# Hardest thing I've made



## jackrichington (Feb 22, 2009)

Made this with only handtools and a lathe...must have tried to bend 10 continuos arms, before I got one that didn't crack...I've found chairs to be both rewarding & unbelievably frustrating


----------



## fiferb (Feb 22, 2009)

Very nice! Your comment reminds me of the movie "The Patriot" where Mel Gibson tries to make a rocking chair. In the corner is a pile of broken chairs that failed.


----------



## george (Feb 22, 2009)

Great work.


----------



## dntrost (Feb 22, 2009)

Boy that is really nice and looks like a ton of work


----------



## VisExp (Feb 22, 2009)

That's very impressive Jack.  I admire you for tackling a chair.  I think that must be one of the pinnacles in woodworking.  I still have a long way to go before I try that.


----------



## leehljp (Feb 22, 2009)

My dream one day is to make a chair like that. I have two books on chairs somewhere - Windsors and Sam Maloof's! When retirement comes . . .

Beautiful work!


----------



## papaturner (Feb 22, 2009)

I agree with what Keith said..........But will add it`s still a dream of mine. 
Congrats on a job well done.


----------



## bitshird (Feb 22, 2009)

That's most impressive Jack, I see a lot of plain straight back chairs made around here but That one looks as though it belongs in a fine museum, Beautiful craftsmanship.


----------



## scotirish (Feb 22, 2009)

Excellent work!


----------



## JimB (Feb 22, 2009)

I don't have the talent to even think about attempting something like that.

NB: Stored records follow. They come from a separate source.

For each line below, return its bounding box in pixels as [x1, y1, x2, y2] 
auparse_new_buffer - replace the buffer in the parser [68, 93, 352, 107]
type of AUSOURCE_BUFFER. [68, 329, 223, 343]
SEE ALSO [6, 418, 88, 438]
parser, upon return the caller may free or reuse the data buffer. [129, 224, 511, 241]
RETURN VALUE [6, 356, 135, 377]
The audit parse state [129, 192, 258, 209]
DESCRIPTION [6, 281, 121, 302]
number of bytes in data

Great job.


----------



## Jim15 (Feb 22, 2009)

Great job, beautiful chair.


----------



## woodman928 (Feb 22, 2009)

Great job. That is on my todo list did you take a class or go by a book or or or :biggrin: Enquiry minds want to know:glasses-nerdy:
Jay


----------



## Art Fuldodger (Feb 22, 2009)

Your description reminds me of the scene in "The Patriot"!


----------



## jackrichington (Feb 22, 2009)

thanks gals & guys..appreciate your kind words..learned from 2 books : Traditional Windsor Chairs by Rendi and The chairmaker's Workshop by Langnser .. I made the chair because I needed something to sit in..Neccesity is the mother of invention..


----------



## GBusardo (Feb 22, 2009)

Very impressive!!!  Only a woodworker would know how much time, effort and skill went into making that chair


----------



## garypeck (Feb 24, 2009)

Is that made from Ebony??  Beautiful...!!


----------



## Glenn McCullough (Feb 24, 2009)

what Keith said, too, Well done!


----------



## jyreene (Feb 24, 2009)

Wow, I agree with many here.  A chair seems to be one of the pinacles of turning of course a step above that would be, can you make a matching set (as I know my wife will make me if I make it that far)?


----------



## jackrichington (Feb 24, 2009)

jyreene...of course I could if I wished..I started making shaker furniture..but the back legs so hard to turn due to the length..I ended up spokeshaving most of them..windsors have shorter pieces so I have made many of those..birdcage, sackbacks, etc


----------



## jyreene (Feb 24, 2009)

I figured you could.  It really just makes me wish I were back stateside so I could continue to become more addicted to turning wood.  I might even be able to start a nice little side business of selling pens through contacts here.  That would be nice.


----------



## Mather323 (Feb 24, 2009)

Great work.


----------



## reddwil (Feb 24, 2009)

Awesome job. I've TRIED making chairs, but ended up with some great fire wood.


----------



## Chris Bar (Feb 24, 2009)

You do that in the wilderness; how do you find the time?  Oh, the chair, a work of art!


----------



## wolftat (Feb 25, 2009)

That is  agreat looking chair, I tried to make one, but I found that I couldn't do it and made a bench instead.


----------



## jackrichington (Feb 25, 2009)

wolftat:  benches are useful also...I started with a 4 legged stool with splint seat..just keep at it


----------